Bezpośrednio po kultowym Glasto, przyszła pora na Polskę. 4
lipca, w ramach Open’er Festival w Gdyni, Arctic Monkeys wystąpili po raz drugi
w naszym kraju. Nie był to raczej największy moment dla samego zespołu, ale dla
nas, polskich fanów, był on zdecydowanie jednym z ważniejszych. I mimo iż nie
doczekaliśmy się dotąd samodzielnego koncertu formacji w Polsce, to trzeba
docenić fakt że nasz kraj był jednym z przystanków AM Tour.
9 września Arctic Monkeys byli gwiazdą iTunes Festival 2013.
Tego wieczoru na żywo zadebiutowało kilka utworów z płyty „AM”- „Snap Out Of
It”, „Fireside” oraz „One For The Road”. Wcześniej swoje debiuty zaliczyły już
takie piosenki jak „Arabella”, „Why’d You Only Call Me When You’re High?” oraz
„Mad Sounds”. Jednak występ na iTunes Festival zostanie zapamiętany przez fanów
z innego powodu:
Następnego dnia, podczas koncertu w belgijskiej Antwerpii,
debiutu doczekały się kolejne trzy utwory: „Knee Socks”, „No. 1 Party Anthem”
oraz „I Wanna Be Yours”. 9 listopada w Brukseli dołączył do nich ostatni utwór
z płyty „AM” niegrany dotąd na żywo- „I Want It All”. Od tego czasu pojawił się
w setliście jeszcze 4 razy, będąc tym samym najrzadziej graną piosenką z
ostatniego albumu.
8 lutego 2014 r. Arctic Monkeys zagrali kolejny
nieprzeciętny koncert. Dźwięki ich piosenek wypełniły wtedy słynną halę Madison
Square Garden. Wieczór ten zespół uświetnił coverem utworu „All My Loving” Beatlesów.

Najwidoczniej Alex stwierdził że to wciąż za mało, dlatego
postanowił dorzucić swoje dwa grosze, wygłaszając charyzmatyczną przemowę
podczas odbierania nagrody za najlepszy album:
Jeszcze w 2013 roku, na przełomie października i listopada,
rozpędzony zespół na chwilę zatrzymała choroba Alexa. Z powodu zapalenia krtani
wokalisty, grupa była zmuszona odwołać koncert w niemieckim Offenbach am Main.
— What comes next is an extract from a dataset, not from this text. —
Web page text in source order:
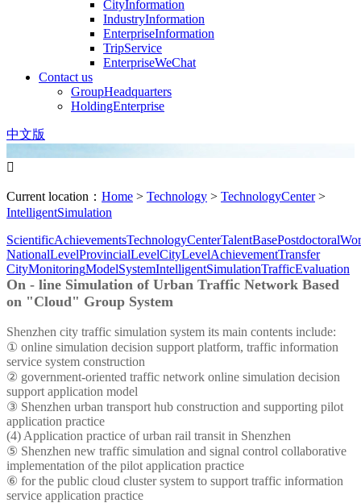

Był to pierwszy taki przypadek w historii zespołu. Występy w Glasgow, Birmingham oraz Sheffield
zostały natomiast przełożone na późniejsze terminy.

Arctic Monkeys podczas AM Tour gościli na scenach
największych światowych festiwali muzycznych. W lipcu do wcześniejszych
wielkich imprez dołączyło T in the Park, a w sierpniu Lollapalooza w USA oraz
Reading & Leeds, gdzie grupa wystąpiła po raz drugi w roli headlinera.
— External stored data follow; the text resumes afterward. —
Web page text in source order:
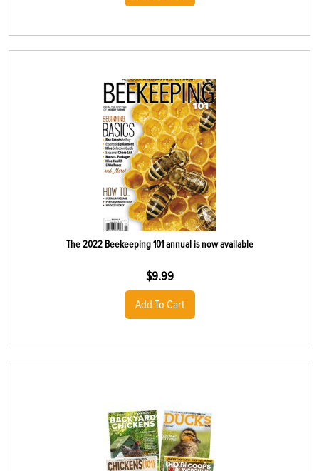
The 2022 Beekeeping 101 annual is now available
$9.99
Add To Cart
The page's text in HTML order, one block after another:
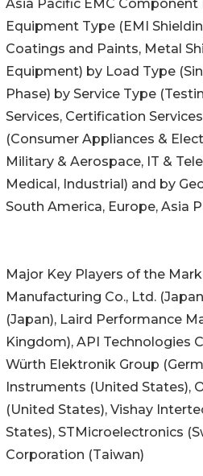
Asia Pacific EMC
Equipment Type (EMI
Coatings and Paints, Metal
Equipment) by Load Type
Phase) by Service Type
Services, Certification
(Consumer Appliances &
Military & Aerospace, IT &
Medical, Industrial) and by
South America, Europe, Asia
Major Key Players of the
Manufacturing Co., Ltd.
(Japan), Laird Performance
Kingdom), API Technologies
Würth Elektronik Group
Instruments (United States),
(United States), Vishay
States), STMicroelectronics
Corporation (Taiwan)
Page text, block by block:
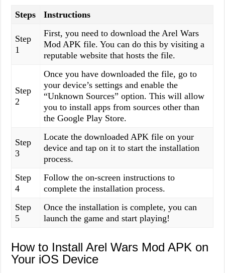
Steps Instructions
Step
1
First, you need to download the Arel Wars
Mod APK file. You can do this by visiting a
reputable website that hosts the file.
Step
2
Once you have downloaded the file, go to
your device’s settings and enable the
“Unknown Sources” option. This will allow
you to install apps from sources other than
the Google Play Store.
Step
3
Locate the downloaded APK file on your
device and tap on it to start the installation
process.
Step
4
Follow the on-screen instructions to
complete the installation process.
Step
5
Once the installation is complete, you can
launch the game and start playing!
How to Install Arel Wars Mod APK on
Your iOS Device

Pod koniec października, po 7 tygodniowej przerwie, grupa
powróciła do koncertowania w Ameryce Północnej
i Południowej. Był to ostatni odcinek AM Tour, którego koniec przypadł
na występ w HSBC Arena w Rio de Janeiro. W ten sposób, po 150 zagranych
koncertach, Arctic Monkeys odchodzą na zasłużoną przerwę. Pozostawiają nas-
fanów- z fantastycznym albumem. Dopiero co zeszli ze sceny, ale my już z
utęsknieniem wypatrujemy ich powrotu. Czekanie będzie równie ciężkie, co
ekscytujące. Bo kto z nas nie zadaje sobie pytania „czym jeszcze oni mogą nas
zaskoczyć?”.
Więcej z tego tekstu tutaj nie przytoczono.